The rôle of the polymorphous species belongs alike to the plant and to the bird. A species that covers the range of a genus varies at first in every region and ultimately gives birth to new species in some parts of its range. Then the wide-ranging species disappears and the original area is divided up into a number of smaller areas each with its own group of species. Each smaller area breaks up again, and forms, yet more specialised, are produced; and thus the process of subdivision of range and of differentiation of form goes along until each island in an archipelago owns its bird and each hill and valley has its separate plants. This is not the path that Evolution takes, since beyond lies extinction whether of plant or of bird. Such is the upshot of the process of differentiation exhibited in the development of species and genera in the Pacific Islands, or, indeed, in any oceanic groups. It can never do more than produce a Dodo or a Kiwi, or amongst the plants a Tree-Lobelia.

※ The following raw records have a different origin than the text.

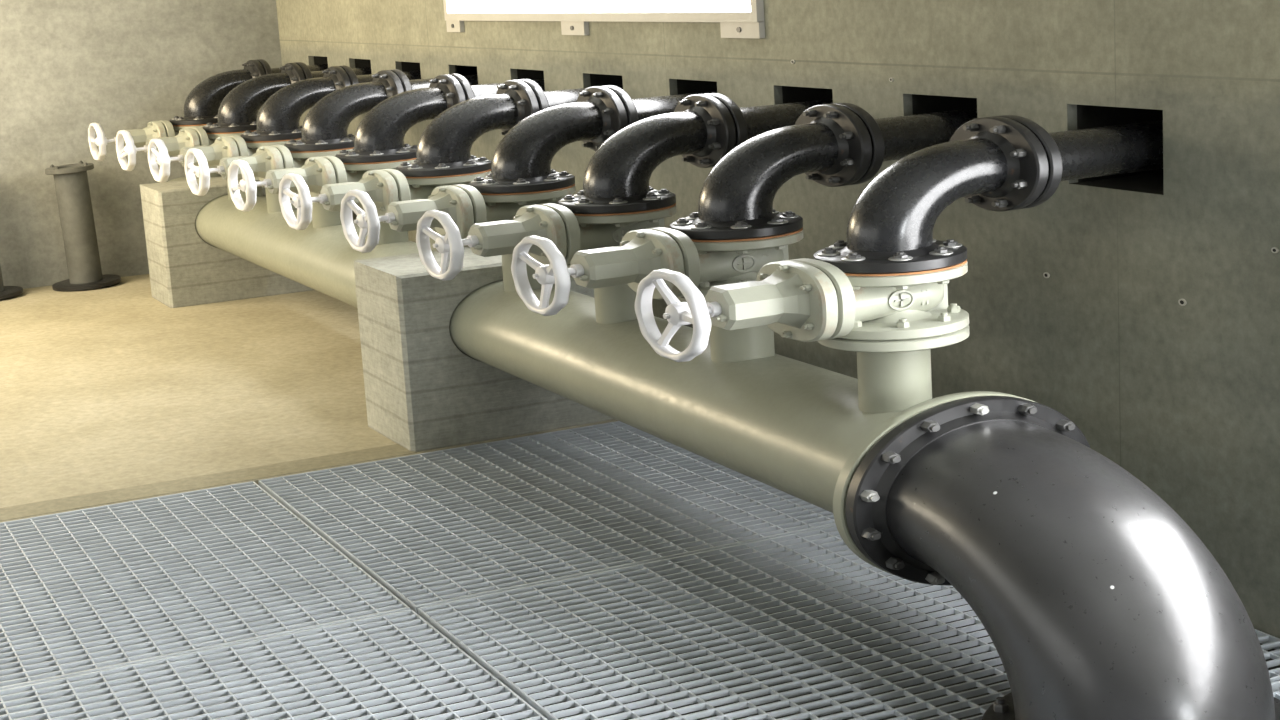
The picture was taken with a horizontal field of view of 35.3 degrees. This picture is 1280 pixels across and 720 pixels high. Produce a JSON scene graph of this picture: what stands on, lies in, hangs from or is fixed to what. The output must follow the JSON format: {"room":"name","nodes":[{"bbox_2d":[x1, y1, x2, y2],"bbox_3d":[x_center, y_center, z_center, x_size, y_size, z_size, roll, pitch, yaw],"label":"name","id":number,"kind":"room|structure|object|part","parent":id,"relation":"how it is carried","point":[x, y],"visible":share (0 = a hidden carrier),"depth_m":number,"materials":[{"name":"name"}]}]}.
{"room":"water treatment plant","nodes":[
{"label":"water treatment plant","id":0,"kind":"room"},
{"bbox_2d":[0,0,281,288],"bbox_3d":[-5.923,-1.795,14.031,7.375,3.022,0.200,-9,12,-24],"label":"wall","id":1,"kind":"structure","parent":0,"point":[67,66],"depth_m":14.82,"materials":[{"name":"concrete"}]},
{"bbox_2d":[0,274,617,522],"bbox_3d":[-4.380,0.252,11.300,7.375,0.162,7.010,-9,12,-24],"label":"floor","id":2,"kind":"structure","parent":0,"point":[112,387],"depth_m":10.78,"materials":[{"name":"beige concrete"}]},
{"bbox_2d":[0,266,22,299],"bbox_3d":[-4.704,-0.887,14.364,0.490,0.906,0.489,-6,12,-15],"label":"pipe","id":3,"kind":"object","parent":2,"relation":"on","point":[6,292],"visible":1,"depth_m":14.41,"materials":[{"name":"black metal"}]},
{"bbox_2d":[45,161,120,291],"bbox_3d":[-4.072,-0.983,14.649,0.490,0.906,0.489,-6,12,-15],"label":"pipe","id":4,"kind":"object","parent":2,"relation":"on","point":[71,182],"visible":1,"depth_m":14.55,"materials":[{"name":"grey metal"}]},
{"bbox_2d":[0,444,416,520],"bbox_3d":[-3.660,0.801,7.943,5.790,0.016,0.218,-9,12,-24],"label":"trim","id":5,"kind":"structure","parent":2,"relation":"on","point":[259,472],"depth_m":8.72,"materials":[{"name":"concrete"}]},
{"bbox_2d":[140,176,313,307],"bbox_3d":[-2.828,-0.850,13.903,1.040,0.787,0.625,-9,12,-24],"label":"concrete block","id":6,"kind":"object","parent":2,"relation":"on","point":[185,270],"visible":0.55,"depth_m":13.55,"materials":[{"name":"grey concrete"}]},
{"bbox_2d":[353,247,613,451],"bbox_3d":[-0.716,-0.098,9.468,1.045,0.801,0.663,-9,12,-24],"label":"concrete block","id":7,"kind":"object","parent":2,"relation":"on","point":[422,393],"visible":0.56,"depth_m":9.11,"materials":[{"name":"grey concrete"}]},
{"bbox_2d":[168,155,1036,575],"bbox_3d":[-1.221,-0.478,10.465,0.850,0.704,10.225,-9,12,-24],"label":"pipe","id":8,"kind":"object","parent":7,"relation":"on","point":[801,430],"visible":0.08,"depth_m":7.11,"materials":[{"name":"beige metal"}]},
{"bbox_2d":[127,120,205,146],"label":"valve","id":9,"kind":"object","parent":8,"relation":"on","point":[158,129],"depth_m":13.92,"materials":[{"name":"grey paint"}]},
{"bbox_2d":[88,123,117,160],"label":"handwheel","id":10,"kind":"object","parent":9,"relation":"attached to","point":[101,141],"depth_m":13.85,"materials":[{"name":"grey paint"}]},
{"bbox_3d":[-3.662,-1.513,13.902,0.135,0.044,0.068,-9,12,-24],"label":"stem","id":11,"kind":"part","parent":10,"relation":"part of","materials":[{"name":"white paint"}]},
{"bbox_2d":[169,60,265,124],"bbox_3d":[-2.998,-1.882,14.156,0.647,0.405,0.498,-9,12,-24],"label":"pipe elbow","id":12,"kind":"object","parent":9,"relation":"on","point":[201,106],"visible":0.69,"depth_m":14.05,"materials":[{"name":"black paint"}]},
{"bbox_2d":[116,127,255,170],"bbox_3d":[-2.881,-1.414,13.171,1.002,0.261,0.464,-9,12,-24],"label":"valve","id":13,"kind":"object","parent":8,"relation":"on","point":[197,136],"visible":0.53,"depth_m":13.02,"materials":[{"name":"grey paint"}]},
{"bbox_3d":[-3.237,-1.361,13.010,0.135,0.044,0.068,-9,12,-24],"label":"stem","id":14,"kind":"part","parent":13,"relation":"part of","materials":[{"name":"white paint"}]},
{"bbox_2d":[202,63,304,132],"bbox_3d":[-2.572,-1.730,13.264,0.647,0.405,0.498,-9,12,-24],"label":"pipe elbow","id":15,"kind":"object","parent":13,"relation":"on","point":[238,111],"visible":0.74,"depth_m":13.16,"materials":[{"name":"black paint"}]},
{"bbox_2d":[148,135,300,182],"bbox_3d":[-2.456,-1.262,12.279,1.002,0.261,0.464,-9,12,-24],"label":"valve","id":16,"kind":"object","parent":8,"relation":"on","point":[224,146],"visible":0.55,"depth_m":12.13,"materials":[{"name":"grey paint"}]},
{"bbox_3d":[-2.811,-1.208,12.118,0.135,0.044,0.068,-9,12,-24],"label":"stem","id":17,"kind":"part","parent":16,"relation":"part of","materials":[{"name":"white paint"}]},
{"bbox_2d":[240,66,350,141],"bbox_3d":[-2.147,-1.577,12.372,0.647,0.405,0.498,-9,12,-24],"label":"pipe elbow","id":18,"kind":"object","parent":16,"relation":"on","point":[278,118],"visible":0.71,"depth_m":12.27,"materials":[{"name":"black paint"}]},
{"bbox_2d":[184,145,353,195],"bbox_3d":[-2.030,-1.109,11.387,1.002,0.261,0.464,-9,12,-24],"label":"valve","id":19,"kind":"object","parent":8,"relation":"on","point":[273,157],"visible":0.55,"depth_m":11.24,"materials":[{"name":"grey paint"}]},
{"bbox_3d":[-2.385,-1.056,11.226,0.135,0.044,0.068,-9,12,-24],"label":"stem","id":20,"kind":"part","parent":19,"relation":"part of","materials":[{"name":"white paint"}]},
{"bbox_2d":[284,70,403,150],"bbox_3d":[-1.721,-1.425,11.480,0.647,0.405,0.498,-9,12,-24],"label":"pipe elbow","id":21,"kind":"object","parent":19,"relation":"on","point":[325,125],"visible":0.81,"depth_m":11.38,"materials":[{"name":"black paint"}]},
{"bbox_2d":[228,156,415,211],"bbox_3d":[-1.605,-0.957,10.495,1.002,0.261,0.464,-9,12,-24],"label":"valve","id":22,"kind":"object","parent":8,"relation":"on","point":[317,172],"visible":0.45,"depth_m":10.35,"materials":[{"name":"grey paint"}]},
{"bbox_3d":[-1.960,-0.903,10.334,0.135,0.044,0.068,-9,12,-24],"label":"stem","id":23,"kind":"part","parent":22,"relation":"part of","materials":[{"name":"white paint"}]},
{"bbox_2d":[335,74,465,162],"bbox_3d":[-1.295,-1.272,10.588,0.647,0.405,0.498,-9,12,-24],"label":"pipe elbow","id":24,"kind":"object","parent":22,"relation":"on","point":[379,136],"visible":0.88,"depth_m":10.49,"materials":[{"name":"black paint"}]},
{"bbox_2d":[279,169,490,229],"bbox_3d":[-1.179,-0.804,9.603,1.002,0.261,0.464,-9,12,-24],"label":"valve","id":25,"kind":"object","parent":8,"relation":"on","point":[384,187],"visible":0.51,"depth_m":9.46,"materials":[{"name":"grey paint"}]},
{"bbox_3d":[-1.534,-0.751,9.442,0.135,0.044,0.068,-9,12,-24],"label":"stem","id":26,"kind":"part","parent":25,"relation":"part of","materials":[{"name":"white paint"}]},
{"bbox_2d":[396,80,539,176],"bbox_3d":[-0.870,-1.120,9.696,0.647,0.405,0.498,-9,12,-24],"label":"pipe elbow","id":27,"kind":"object","parent":25,"relation":"on","point":[444,146],"visible":0.91,"depth_m":9.60,"materials":[{"name":"black paint"}]},
{"bbox_2d":[340,184,575,252],"bbox_3d":[-0.754,-0.652,8.711,1.002,0.261,0.464,-9,12,-24],"label":"valve","id":28,"kind":"object","parent":8,"relation":"on","point":[466,206],"visible":0.6,"depth_m":8.56,"materials":[{"name":"grey paint"}]},
{"bbox_3d":[-1.109,-0.599,8.550,0.135,0.044,0.068,-9,12,-24],"label":"stem","id":29,"kind":"part","parent":28,"relation":"part of","materials":[{"name":"white paint"}]},
{"bbox_2d":[469,86,627,193],"bbox_3d":[-0.444,-0.967,8.804,0.647,0.405,0.498,-9,12,-24],"label":"pipe elbow","id":30,"kind":"object","parent":28,"relation":"on","point":[521,161],"visible":0.98,"depth_m":8.71,"materials":[{"name":"black paint"}]},
{"bbox_2d":[471,180,486,182],"bbox_3d":[-0.703,-0.780,8.793,0.072,0.005,0.072,-9,12,-24],"label":"washer","id":31,"kind":"object","parent":30,"relation":"in","point":[474,181],"depth_m":8.77,"materials":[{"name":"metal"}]},
{"bbox_2d":[513,182,529,184],"bbox_3d":[-0.508,-0.757,8.617,0.072,0.005,0.072,-9,12,-24],"label":"washer","id":32,"kind":"object","parent":30,"relation":"in","point":[514,183],"depth_m":8.59,"materials":[{"name":"metal"}]},
{"bbox_2d":[416,203,676,280],"bbox_3d":[-0.328,-0.499,7.819,1.002,0.261,0.464,-9,12,-24],"label":"valve","id":33,"kind":"object","parent":8,"relation":"on","point":[571,233],"visible":0.62,"depth_m":7.68,"materials":[{"name":"grey paint"}]},
{"bbox_3d":[-0.683,-0.446,7.658,0.135,0.044,0.068,-9,12,-24],"label":"stem","id":34,"kind":"part","parent":33,"relation":"part of","materials":[{"name":"white paint"}]},
{"bbox_2d":[558,94,735,213],"bbox_3d":[-0.019,-0.815,7.912,0.647,0.405,0.498,-9,12,-24],"label":"pipe elbow","id":35,"kind":"object","parent":33,"relation":"on","point":[701,129],"visible":0.97,"depth_m":7.82,"materials":[{"name":"black paint"}]},
{"bbox_2d":[560,198,577,201],"bbox_3d":[-0.277,-0.628,7.901,0.072,0.005,0.072,-9,12,-24],"label":"washer","id":36,"kind":"object","parent":35,"relation":"in","point":[565,199],"depth_m":7.88,"materials":[{"name":"metal"}]},
{"bbox_2d":[575,201,592,204],"bbox_3d":[-0.216,-0.606,7.774,0.072,0.005,0.072,-9,12,-24],"label":"washer","id":37,"kind":"object","parent":35,"relation":"in","point":[579,202],"depth_m":7.75,"materials":[{"name":"metal"}]},
{"bbox_2d":[609,201,627,203],"bbox_3d":[-0.083,-0.604,7.725,0.072,0.005,0.072,-9,12,-24],"label":"washer","id":38,"kind":"object","parent":35,"relation":"in","point":[610,202],"depth_m":7.70,"materials":[{"name":"metal"}]},
{"bbox_2d":[643,197,660,199],"bbox_3d":[0.046,-0.624,7.783,0.072,0.005,0.072,-9,12,-24],"label":"washer","id":39,"kind":"object","parent":35,"relation":"in","point":[644,198],"depth_m":7.76,"materials":[{"name":"metal"}]},
{"bbox_2d":[655,192,672,195],"bbox_3d":[0.094,-0.653,7.914,0.072,0.005,0.072,-9,12,-24],"label":"washer","id":40,"kind":"object","parent":35,"relation":"in","point":[659,193],"depth_m":7.89,"materials":[{"name":"metal"}]},
{"bbox_2d":[511,227,803,315],"bbox_3d":[0.097,-0.347,6.927,1.002,0.261,0.464,-9,12,-24],"label":"valve","id":41,"kind":"object","parent":8,"relation":"on","point":[708,264],"visible":0.66,"depth_m":6.79,"materials":[{"name":"grey paint"}]},
{"bbox_3d":[-0.258,-0.293,6.766,0.135,0.044,0.068,-9,12,-24],"label":"stem","id":42,"kind":"part","parent":41,"relation":"part of","materials":[{"name":"white paint"}]},
{"bbox_2d":[670,104,871,239],"bbox_3d":[0.407,-0.662,7.020,0.647,0.405,0.498,-9,12,-24],"label":"pipe elbow","id":43,"kind":"object","parent":41,"relation":"on","point":[830,144],"visible":0.99,"depth_m":6.93,"materials":[{"name":"black paint"}]},
{"bbox_2d":[672,221,692,225],"bbox_3d":[0.148,-0.475,7.009,0.072,0.005,0.072,-9,12,-24],"label":"washer","id":44,"kind":"object","parent":43,"relation":"in","point":[678,223],"depth_m":6.99,"materials":[{"name":"metal"}]},
{"bbox_2d":[691,225,711,228],"bbox_3d":[0.209,-0.454,6.882,0.072,0.005,0.072,-9,12,-24],"label":"washer","id":45,"kind":"object","parent":43,"relation":"in","point":[696,226],"depth_m":6.86,"materials":[{"name":"metal"}]},
{"bbox_2d":[731,225,751,228],"bbox_3d":[0.343,-0.452,6.833,0.072,0.005,0.072,-9,12,-24],"label":"washer","id":46,"kind":"object","parent":43,"relation":"in","point":[732,226],"depth_m":6.81,"materials":[{"name":"metal"}]},
{"bbox_2d":[767,220,787,223],"bbox_3d":[0.471,-0.471,6.891,0.072,0.005,0.072,-9,12,-24],"label":"washer","id":47,"kind":"object","parent":43,"relation":"in","point":[768,221],"depth_m":6.87,"materials":[{"name":"metal"}]},
{"bbox_2d":[780,214,798,218],"bbox_3d":[0.519,-0.500,7.022,0.072,0.005,0.072,-9,12,-24],"label":"washer","id":48,"kind":"object","parent":43,"relation":"in","point":[786,216],"depth_m":7.00,"materials":[{"name":"metal"}]},
{"bbox_2d":[635,258,968,361],"bbox_3d":[0.523,-0.194,6.035,1.002,0.261,0.464,-9,12,-24],"label":"valve","id":49,"kind":"object","parent":8,"relation":"on","point":[801,299],"visible":0.92,"depth_m":5.91,"materials":[{"name":"grey paint"}]},
{"bbox_3d":[0.168,-0.141,5.874,0.135,0.044,0.068,-9,12,-24],"label":"stem","id":50,"kind":"part","parent":49,"relation":"part of","materials":[{"name":"white paint"}]},
{"bbox_2d":[813,116,1048,273],"bbox_3d":[0.832,-0.510,6.128,0.647,0.405,0.498,-9,12,-24],"label":"pipe elbow","id":51,"kind":"object","parent":49,"relation":"on","point":[995,163],"visible":1,"depth_m":6.04,"materials":[{"name":"black paint"}]},
{"bbox_2d":[817,251,840,255],"bbox_3d":[0.574,-0.323,6.117,0.072,0.005,0.072,-9,12,-24],"label":"washer","id":52,"kind":"object","parent":51,"relation":"in","point":[824,253],"depth_m":6.10,"materials":[{"name":"metal"}]},
{"bbox_2d":[829,245,845,248],"bbox_3d":[0.622,-0.352,6.248,0.072,0.005,0.072,-9,12,-24],"label":"washer","id":53,"kind":"object","parent":51,"relation":"in","point":[834,246],"depth_m":6.23,"materials":[{"name":"metal"}]},
{"bbox_2d":[841,256,865,260],"bbox_3d":[0.635,-0.301,5.990,0.072,0.005,0.072,-9,12,-24],"label":"washer","id":54,"kind":"object","parent":51,"relation":"in","point":[848,258],"depth_m":5.97,"materials":[{"name":"metal"}]},
{"bbox_2d":[888,256,912,260],"bbox_3d":[0.768,-0.299,5.941,0.072,0.005,0.072,-9,12,-24],"label":"washer","id":55,"kind":"object","parent":51,"relation":"in","point":[890,258],"depth_m":5.92,"materials":[{"name":"metal"}]},
{"bbox_2d":[929,250,952,255],"bbox_3d":[0.897,-0.319,5.999,0.072,0.005,0.072,-9,12,-24],"label":"washer","id":56,"kind":"object","parent":51,"relation":"in","point":[931,252],"depth_m":5.98,"materials":[{"name":"metal"}]},
{"bbox_2d":[939,243,961,247],"bbox_3d":[0.945,-0.348,6.130,0.072,0.005,0.072,-9,12,-24],"label":"washer","id":57,"kind":"object","parent":51,"relation":"in","point":[947,245],"depth_m":6.11,"materials":[{"name":"metal"}]},
{"bbox_2d":[276,0,1279,638],"bbox_3d":[1.576,-0.605,7.039,0.555,3.510,19.020,-9,12,-24],"label":"wall","id":58,"kind":"structure","parent":0,"point":[1142,308],"depth_m":6.73,"materials":[{"name":"concrete"}]},
{"bbox_2d":[257,59,327,74],"bbox_3d":[-2.272,-2.049,14.474,0.953,0.290,0.498,-9,12,-24],"label":"pipe","id":59,"kind":"object","parent":58,"relation":"attached to","point":[320,67],"visible":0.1,"depth_m":14.26,"materials":[{"name":"black metal"}]},
{"bbox_2d":[295,62,371,78],"bbox_3d":[-1.847,-1.896,13.582,0.953,0.290,0.498,-9,12,-24],"label":"pipe","id":60,"kind":"object","parent":58,"relation":"attached to","point":[308,74],"visible":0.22,"depth_m":13.36,"materials":[{"name":"black metal"}]},
{"bbox_2d":[339,65,420,84],"bbox_3d":[-1.421,-1.744,12.690,0.953,0.290,0.498,-9,12,-24],"label":"pipe","id":61,"kind":"object","parent":58,"relation":"attached to","point":[412,75],"visible":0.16,"depth_m":12.46,"materials":[{"name":"black metal"}]},
{"bbox_2d":[391,69,477,91],"bbox_3d":[-0.996,-1.591,11.798,0.953,0.290,0.498,-9,12,-24],"label":"pipe","id":62,"kind":"object","parent":58,"relation":"attached to","point":[407,84],"visible":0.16,"depth_m":11.57,"materials":[{"name":"black metal"}]},
{"bbox_2d":[448,74,544,99],"bbox_3d":[-0.570,-1.439,10.906,0.953,0.290,0.498,-9,12,-24],"label":"pipe","id":63,"kind":"object","parent":58,"relation":"attached to","point":[471,91],"visible":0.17,"depth_m":10.67,"materials":[{"name":"black metal"}]},
{"bbox_2d":[519,79,622,110],"bbox_3d":[-0.145,-1.286,10.014,0.953,0.290,0.498,-9,12,-24],"label":"pipe","id":64,"kind":"object","parent":58,"relation":"attached to","point":[546,99],"visible":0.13,"depth_m":9.78,"materials":[{"name":"black metal"}]},
{"bbox_2d":[443,0,764,38],"bbox_3d":[-0.322,-2.063,10.082,0.065,0.861,3.850,-9,12,-24],"label":"window","id":65,"kind":"structure","parent":58,"relation":"in","point":[737,18],"depth_m":9.80,"materials":[{"name":"white"}]},
{"bbox_3d":[-0.304,-2.100,10.085,0.020,0.707,3.750,-9,12,-24],"label":"pane","id":66,"kind":"part","parent":65,"relation":"part of","materials":[{"name":"white glass"}]},
{"bbox_2d":[604,85,716,125],"bbox_3d":[0.281,-1.134,9.122,0.953,0.290,0.498,-9,12,-24],"label":"pipe","id":67,"kind":"object","parent":58,"relation":"attached to","point":[637,109],"visible":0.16,"depth_m":8.90,"materials":[{"name":"black metal"}]},
{"bbox_2d":[44,554,1279,719],"bbox_3d":[-0.317,1.263,5.922,4.295,0.452,6.350,-9,12,-24],"label":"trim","id":68,"kind":"structure","parent":58,"relation":"attached to","point":[1270,659],"depth_m":7.20,"materials":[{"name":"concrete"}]},
{"bbox_2d":[0,481,409,689],"bbox_3d":[-2.167,0.842,7.347,2.090,0.036,2.085,-9,12,-24],"label":"panel","id":69,"kind":"object","parent":68,"relation":"on","point":[82,591],"visible":0.99,"depth_m":7.30,"materials":[{"name":"metal"}]},
{"bbox_2d":[0,609,547,719],"bbox_3d":[-1.271,1.163,5.470,2.090,0.036,2.085,-9,12,-24],"label":"panel","id":70,"kind":"object","parent":68,"relation":"on","point":[280,657],"visible":1,"depth_m":6.21,"materials":[{"name":"metal"}]},
{"bbox_2d":[258,421,835,613],"bbox_3d":[-0.260,0.553,8.208,2.095,0.036,2.085,-9,12,-24],"label":"panel","id":71,"kind":"object","parent":68,"relation":"on","point":[447,525],"visible":0.65,"depth_m":7.97,"materials":[{"name":"metal"}]},
{"bbox_2d":[418,525,1279,719],"bbox_3d":[0.636,0.874,6.330,2.095,0.036,2.085,-9,12,-24],"label":"panel","id":72,"kind":"object","parent":68,"relation":"on","point":[486,615],"visible":0.65,"depth_m":6.38,"materials":[{"name":"metal"}]},
{"bbox_2d":[1271,681,1279,699],"bbox_3d":[1.531,1.194,4.455,2.095,0.036,2.080,-9,12,-24],"label":"panel","id":73,"kind":"object","parent":68,"relation":"on","point":[1275,685],"visible":0.02,"depth_m":5.68,"materials":[{"name":"metal"}]},
{"bbox_3d":[1.531,1.194,4.455,2.095,0.036,2.080,-9,12,-24],"label":"edge frame","id":74,"kind":"part","parent":73,"relation":"part of","materials":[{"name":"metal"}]},
{"bbox_3d":[1.329,1.021,5.315,0.850,0.031,0.850,-9,12,-24],"label":"flange","id":75,"kind":"object","parent":73,"relation":"on","visible":0},
{"bbox_2d":[845,396,1279,719],"bbox_3d":[1.226,0.588,5.399,0.850,0.790,1.220,-9,12,-24],"label":"outlet elbow","id":76,"kind":"object","parent":75,"relation":"on","point":[1095,599],"visible":1,"depth_m":5.25,"materials":[{"name":"paint"}]},
{"bbox_2d":[707,93,832,146],"bbox_3d":[0.706,-0.982,8.230,0.953,0.290,0.498,-9,12,-24],"label":"pipe","id":77,"kind":"object","parent":58,"relation":"attached to","point":[750,122],"visible":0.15,"depth_m":8.02,"materials":[{"name":"black metal"}]},
{"bbox_2d":[832,103,976,184],"bbox_3d":[1.132,-0.829,7.338,0.953,0.290,0.498,-9,12,-24],"label":"pipe","id":78,"kind":"object","parent":58,"relation":"attached to","point":[892,138],"visible":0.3,"depth_m":7.15,"materials":[{"name":"black metal"}]},
{"bbox_2d":[998,115,1162,208],"bbox_3d":[1.557,-0.676,6.446,0.953,0.290,0.498,-9,12,-24],"label":"pipe","id":79,"kind":"object","parent":58,"relation":"attached to","point":[1135,147],"visible":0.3,"depth_m":6.29,"materials":[{"name":"black metal"}]},
{"bbox_2d":[558,630,1010,719],"bbox_3d":[-1.454,1.751,5.317,7.375,0.130,6.610,-9,12,-24],"label":"floor","id":80,"kind":"structure","parent":0,"point":[928,717],"depth_m":7.17,"materials":[{"name":"concrete"}]}
]}

Evolution here and elsewhere is a thing apart from species and genera, which are but eddies on the surface of its stream. It is a scheme of life introduced into a much conditioned world, and adaptation in endless forms is the price it has had to pay. The whole story of life on this earth is a story of a sacrifice, of an end to be won, but of a price to be paid. Immortality is in the scheme, but death is the price of adaptation. The same theme runs through our conceptions of the spiritual life. There is the same duality, evolution adapting its scheme to the exigencies of the physical world, the good principle ever in conflict with the evil, and at times compelled to adapt itself to attain its ends. There is the tale of adaptation in the one case and of sacrifice in the other, and success is reached in both.